* _Exercise prompt_
Go through the material below and count the lines with the string "Tennis"; the number is the whole answer.

* _Records provided_
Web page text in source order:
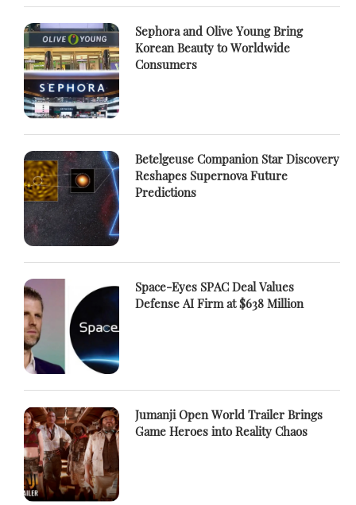
Sephora and Olive Young Bring
Korean Beauty to Worldwide
Consumers
Betelgeuse Companion Star Discovery
Reshapes Supernova Future
Predictions
Space-Eyes SPAC Deal Values
Defense AI Firm at $638 Million
Jumanji Open World Trailer Brings
Game Heroes into Reality Chaos
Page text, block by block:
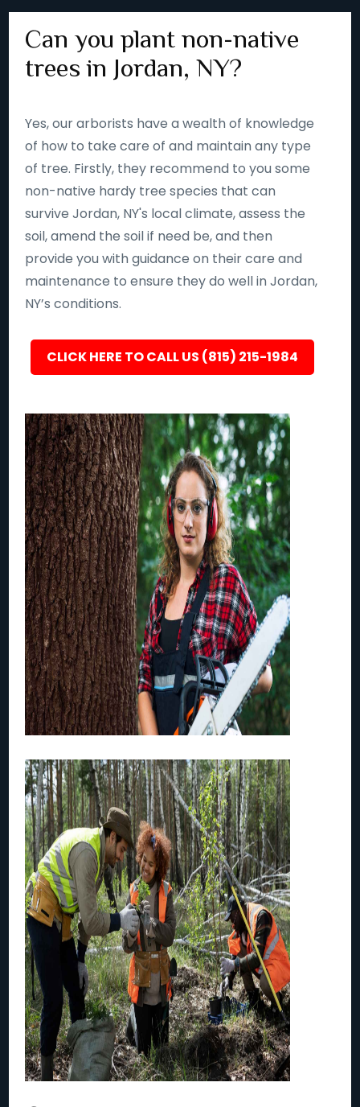
Can you plant non-native
trees in Jordan, NY?
Yes, our arborists have a wealth of knowledge
of how to take care of and maintain any type
of tree. Firstly, they recommend to you some
non-native hardy tree species that can
survive Jordan, NY's local climate, assess the
soil, amend the soil if need be, and then
provide you with guidance on their care and
maintenance to ensure they do well in Jordan,
NY’s conditions.
CLICK HERE TO CALL US (815) 215-1984
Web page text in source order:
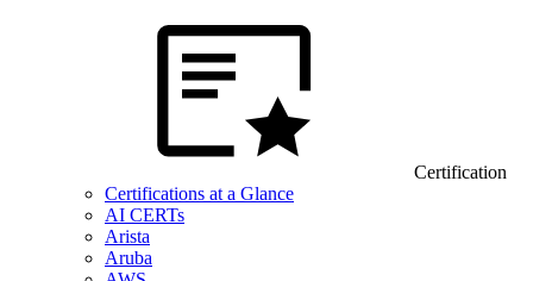
Certification
Certifications at a Glance
AI CERTs
Arista
Aruba
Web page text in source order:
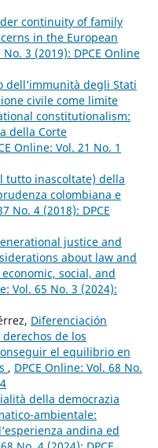
continuity of family
in the European
No. 3 (2019): DPCE Online
dell’immunità degli Stati
civile come limite
constitutionalism:
della Corte
Online: Vol. 21 No. 1
tutto inascoltate) della
colombiana e
No. 4 (2018): DPCE
justice and
about law and
social, and
Vol. 65 No. 3 (2024):
Diferenciación
de los
el equilibrio en
, DPCE Online: Vol. 68 No.
della democrazia
ambientale:
andina ed
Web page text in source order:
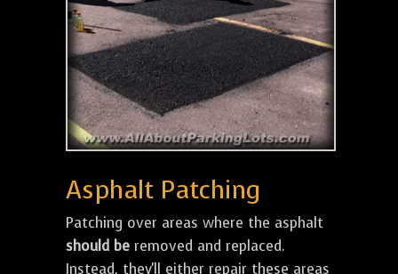
Asphalt Patching
Patching over areas where the asphalt
should be removed and replaced.
Instead, they'll either repair these areas
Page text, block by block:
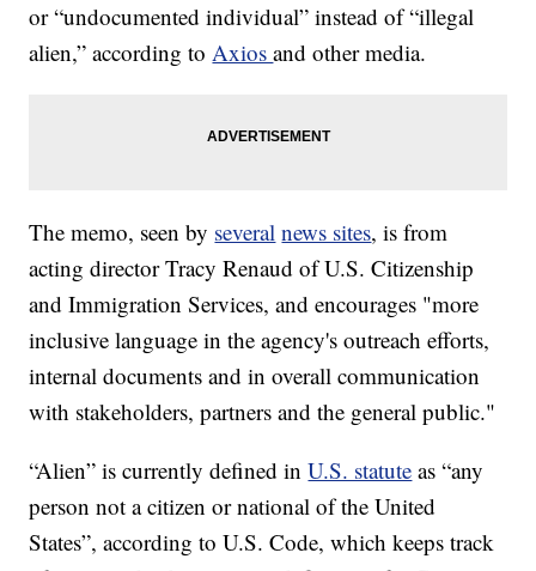
or “undocumented individual” instead of “illegal
alien,” according toAxiosand other media.
The memo, seen by several news sites, is from
acting director Tracy Renaud of U.S. Citizenship
and Immigration Services, and encourages "more
inclusive language in the agency's outreach efforts,
internal documents and in overall communication
with stakeholders, partners and the general public."
“Alien” is currently defined inU.S. statute as “any
person not a citizen or national of the United
States”, according to U.S. Code, which keeps track
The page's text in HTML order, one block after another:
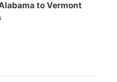
to Vermont
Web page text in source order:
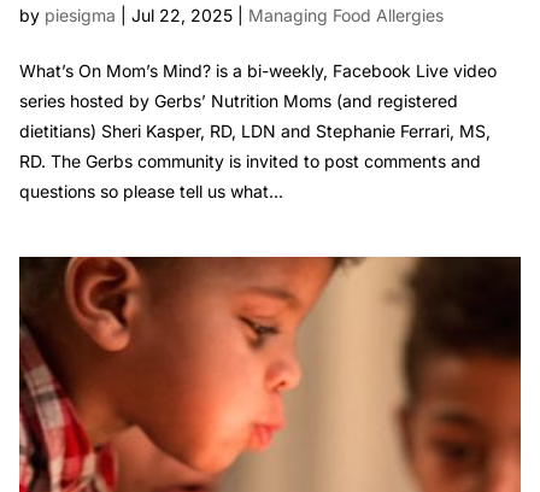
by piesigma Jul 22, 2025| Managing Food Allergies
What’s On Mom’s Mind? is a bi-weekly, Facebook Live video
series hosted by Gerbs’ Nutrition Moms (and registered
dietitians) Sheri Kasper, RD, LDN and Stephanie Ferrari, MS,
RD. The Gerbs community is invited to post comments and
questions so please tell us what...
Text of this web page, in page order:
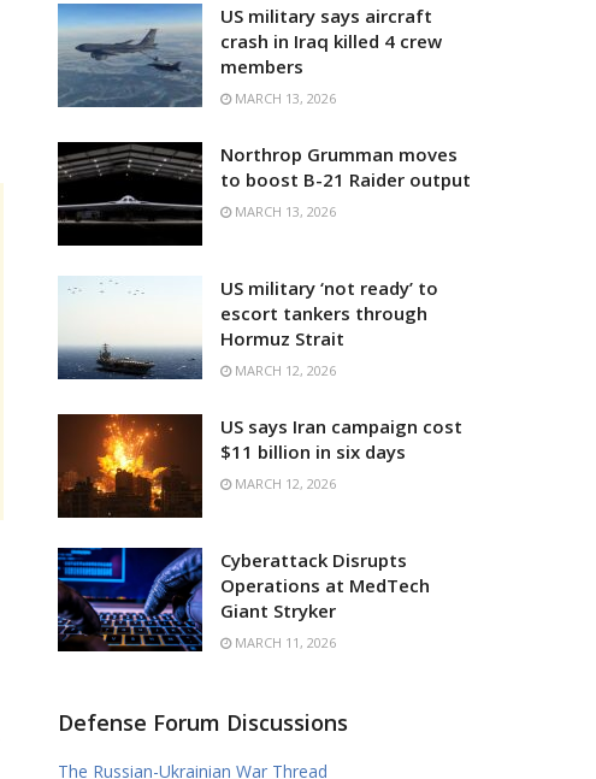
US military says aircraft
crash in Iraq killed 4 crew
members
MARCH 13, 2026
Northrop Grumman moves
to boost B-21 Raider output
MARCH 13, 2026
US military ‘not ready’ to
escort tankers through
Hormuz Strait
MARCH 12, 2026
US says Iran campaign cost
$11 billion in six days
MARCH 12, 2026
Cyberattack Disrupts
Operations at MedTech
Giant Stryker
MARCH 11, 2026
Defense Forum Discussions
The Russian-Ukrainian War Thread
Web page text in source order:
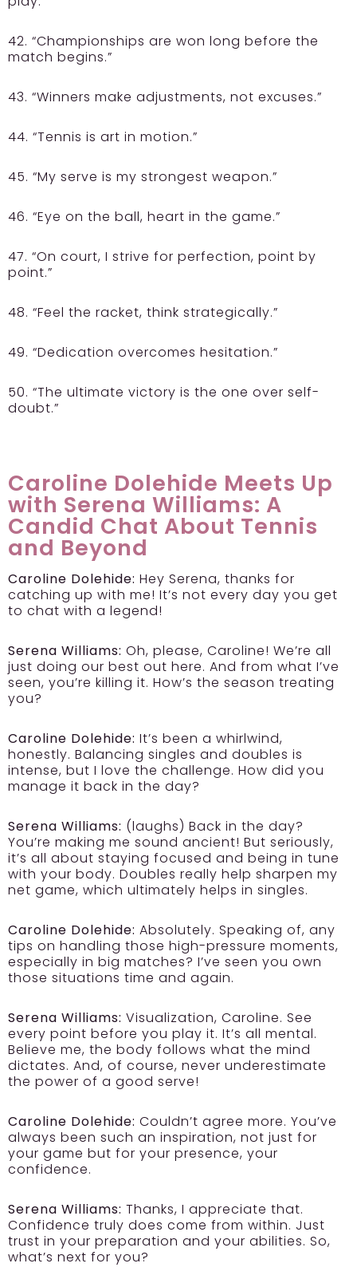
42. “Championships are won long before the
match begins.”
43. “Winners make adjustments, not excuses.”
44. “Tennis is art in motion.”
45. “My serve is my strongest weapon.”
46. “Eye on the ball, heart in the game.”
47. “On court, I strive for perfection, point by
point.”
48. “Feel the racket, think strategically.”
49. “Dedication overcomes hesitation.”
50. “The ultimate victory is the one over self-
doubt.”
Caroline Dolehide Meets Up
with Serena Williams: A
Candid Chat About Tennis
and Beyond
Caroline Dolehide: Hey Serena, thanks for
catching up with me! It’s not every day you get
to chat with a legend!
Serena Williams: Oh, please, Caroline! We’re all
just doing our best out here. And from what I’ve
seen, you’re killing it. How’s the season treating
you?
Caroline Dolehide: It’s been a whirlwind,
honestly. Balancing singles and doubles is
intense, but I love the challenge. How did you
manage it back in the day?
Serena Williams: (laughs) Back in the day?
You’re making me sound ancient! But seriously,
it’s all about staying focused and being in tune
with your body. Doubles really help sharpen my
net game, which ultimately helps in singles.
Caroline Dolehide: Absolutely. Speaking of, any
tips on handling those high-pressure moments,
especially in big matches? I’ve seen you own
those situations time and again.
Serena Williams: Visualization, Caroline. See
every point before you play it. It’s all mental.
Believe me, the body follows what the mind
dictates. And, of course, never underestimate
the power of a good serve!
Caroline Dolehide: Couldn’t agree more. You’ve
always been such an inspiration, not just for
your game but for your presence, your
confidence.
Serena Williams: Thanks, I appreciate that.
Confidence truly does come from within. Just
trust in your preparation and your abilities. So,
what’s next for you?
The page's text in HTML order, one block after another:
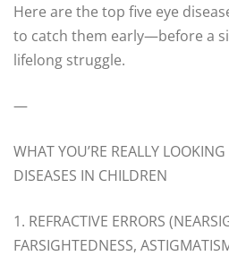
Here are the top five eye
to catch them early—before a
lifelong struggle.
—
WHAT YOU’RE REALLY
DISEASES IN CHILDREN
1. REFRACTIVE ERRORS
FARSIGHTEDNESS,
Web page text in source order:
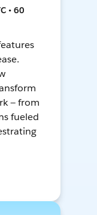
• 60
— from
fueled
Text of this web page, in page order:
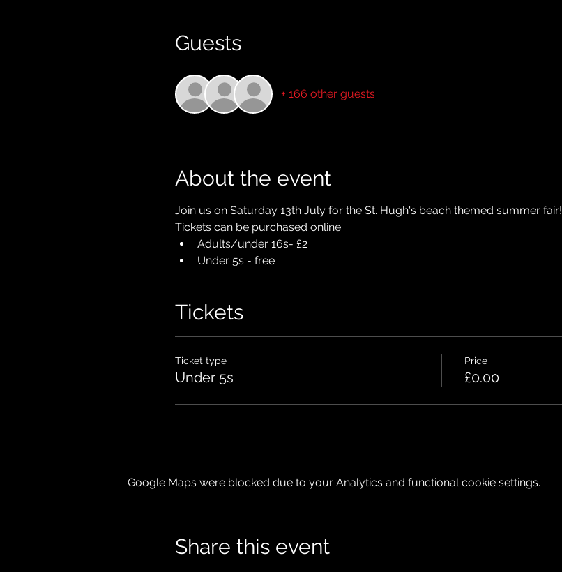
Guests
+ 166 other guests
About the event
Join us on Saturday 13th July for the St. Hugh's beach themed summer fair!
Tickets can be purchased online:
Adults/under 16s- £2
Under 5s - free
Tickets
Ticket type
Under 5s
Price
£0.00
Google Maps were blocked due to your Analytics and functional cookie settings.
Share this event
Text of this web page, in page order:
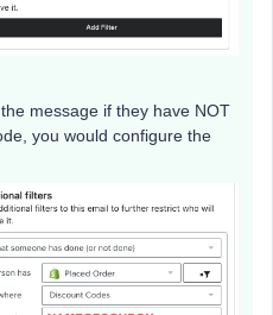
message if they have NOT
you would configure the
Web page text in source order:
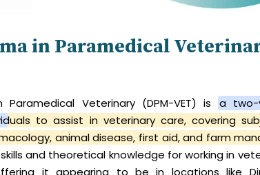
in Paramedical
Veterinary (DPM-VET) is
a two-
to assist in veterinary care, covering
animal disease, first aid, and farm
and theoretical knowledge for working in
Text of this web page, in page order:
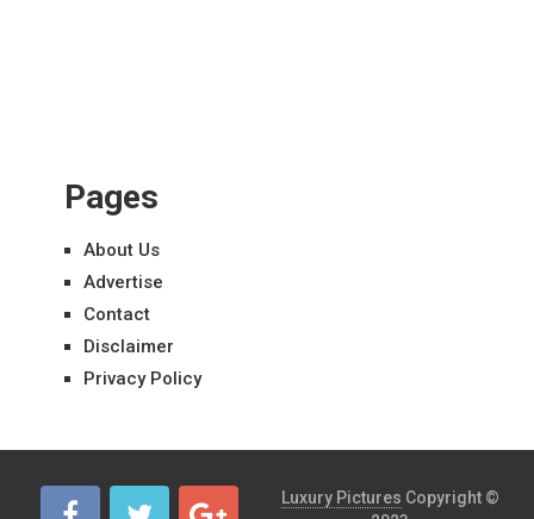
Pages
About Us
Advertise
Contact
Disclaimer
Privacy Policy
Luxury Pictures Copyright ©
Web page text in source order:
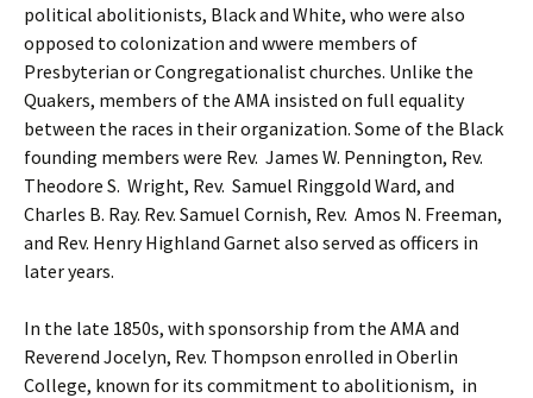
political abolitionists, Black and White, who were also
opposed to colonization and wwere members of
Presbyterian or Congregationalist churches. Unlike the
Quakers, members of the AMA insisted on full equality
between the races in their organization. Some of the Black
founding members were Rev. James W. Pennington, Rev.
Theodore S. Wright, Rev. Samuel Ringgold Ward, and
Charles B. Ray. Rev. Samuel Cornish, Rev. Amos N. Freeman,
and Rev. Henry Highland Garnet also served as officers in
later years.
In the late 1850s, with sponsorship from the AMA and
Reverend Jocelyn, Rev. Thompson enrolled in Oberlin
College, known for its commitment to abolitionism, in
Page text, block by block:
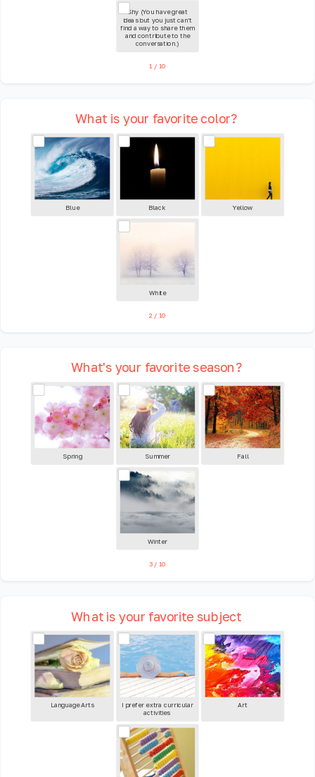
Shy (You have great
ideas but you just can't
find a way to share them
and contribute to the
conversation.)
1 / 10
What is your favorite color?
Blue Black Yellow
White
2 / 10
What's your favorite season?
Spring Summer Fall
Winter
3 / 10
What is your favorite subject
Language Arts
I prefer extra curricular
activities
Art
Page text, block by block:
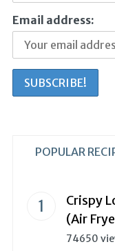
Email address:
POPULAR
Crispy
(Air
74650
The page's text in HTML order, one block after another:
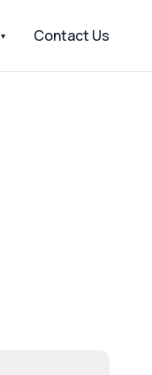
Contact Us
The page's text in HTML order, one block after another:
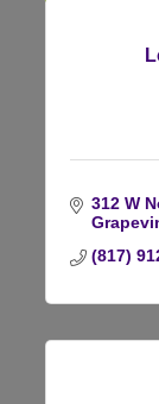
312 W
(817)

* _Reply_
2